When I received my diagnosis, my family and friends were just as shocked as I was. But they were always supportive and accommodating. They never gave up on me or let me down. They helped me live the full life I wanted by still taking me out and offering extra help by pushing my wheelchair. When I wasn’t able to go out, they brought stuff over so I could still have time with everyone.
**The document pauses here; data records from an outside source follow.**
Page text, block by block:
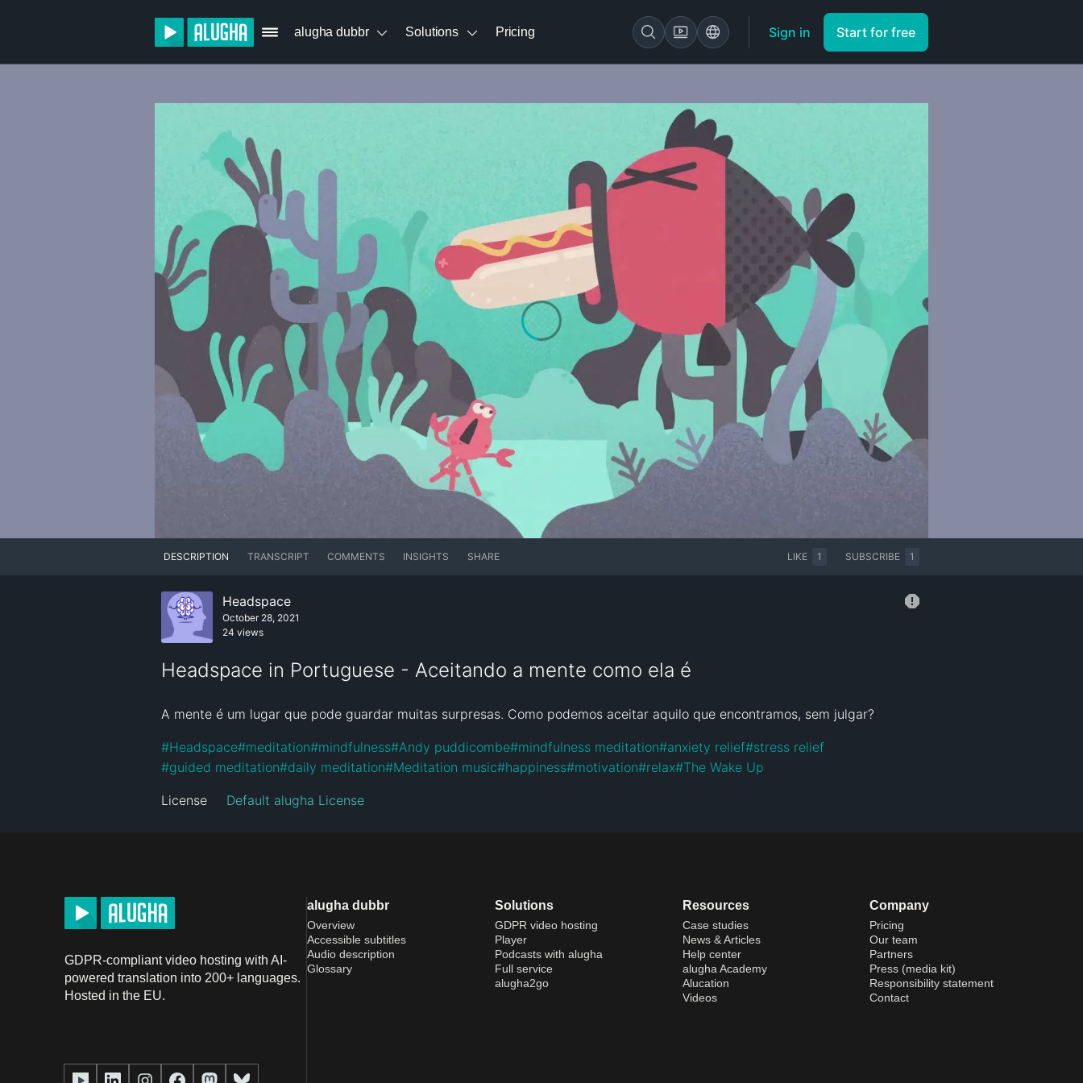
alugha dubbr Solutions Pricing Sign in Start for free
DESCRIPTION TRANSCRIPT COMMENTS INSIGHTS SHARE LIKE 1 SUBSCRIBE 1
Headspace
October 28, 2021
24 views
Headspace in Portuguese - Aceitando a mente como ela é
A mente é um lugar que pode guardar muitas surpresas. Como podemos aceitar aquilo que encontramos, sem julgar?
#Headspace#meditation#mindfulness#Andy puddicombe#mindfulness meditation#anxiety relief#stress relief
#guided meditation#daily meditation#Meditation music#happiness#motivation#relax#The Wake Up
License Default alugha License
GDPR-compliant video hosting with AI-
powered translation into 200+ languages.
Hosted in the EU.
alugha dubbr
Overview
Accessible subtitles
Audio description
Glossary
Solutions
GDPR video hosting
Player
Podcasts with alugha
Full service
alugha2go
Resources
Case studies
News & Articles
Help center
alugha Academy
Alucation
Videos
Company
Pricing
Our team
Partners
Press (media kit)
Responsibility statement
Contact
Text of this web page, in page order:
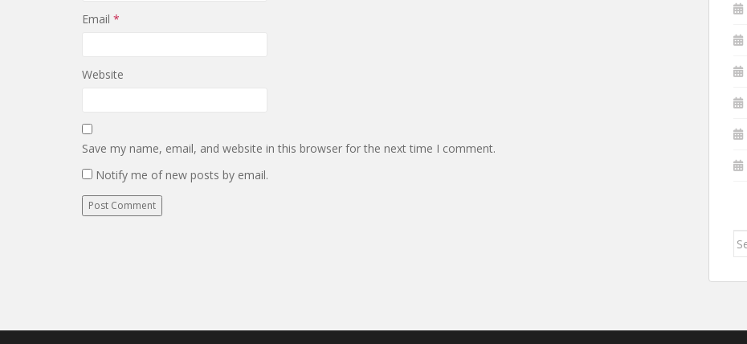
Email *
Website
Save my name, email, and website in this browser for the next time I comment.
Notify me of new posts by email.

During this time, my brothers were starting to have families of their own, and that was a very bright spot for me. I had nieces and nephews that were toddlers at the time. When I was having a bad day, my brothers would bring them over to visit or FaceTime me with them. That was the easiest way to put a smile on my face. I got to play auntie to three sweet, loving kids — and the pain would fall to the wayside for a little bit.
Do you have any advice for others looking for a rheumatologist for PsA?
The advice I would give anyone looking for a rheumatologist is to make sure the doctor takes the time to get to know you. Let them know how active you were before this happened and how your symptoms impact your life. Advocating for yourself is important because, at the end of the day, you know your body best. If the symptoms you’re experiencing feel different from the normal symptoms you experience with a disability or chronic illness, let your doctor know. Bring an advocacy buddy to your appointments too; it’s always good to have someone help explain experiences and take notes.
How did living with another chronic illness impact your ability to manage your PsA?
It can be very challenging to navigate multiple health conditions at once. For me it felt like an internal battle. As much as I knew how to handle my cerebral palsy, managing PsA was more complicated. Most days the PsA “won” because the pain had a large impact on me. Combined with another physical disability, PsA’s impact on my ability to do everyday things, such as showering, dressing and getting around the house, felt magnified. Sometimes I felt a little bit helpless, but reflecting on how I navigated cerebral palsy really helped me create a great starting point for learning how to manage PsA too.
Although finding a management strategy for PsA was challenging and slowed me down, the experience also taught me just how strong I am. So now when there are other challenges I need to overcome in life, I remember how strong I was and how I can get through any next challenge.
What advice would you give to someone who was just diagnosed with PsA?
Living with chronic pain can be difficult, but I always keep this quote from A.A. Milne in the back of my mind:
“Always remember: you are braver than you believe, stronger than you seem and smarter than you think.”
These are words I live by every day of my life. They help me through the tougher moments. No words are more important to my life than these. You hope to never have to face other challenges in life, but sometimes it’s unavoidable. However, those struggles can make you come out as a stronger person in the end.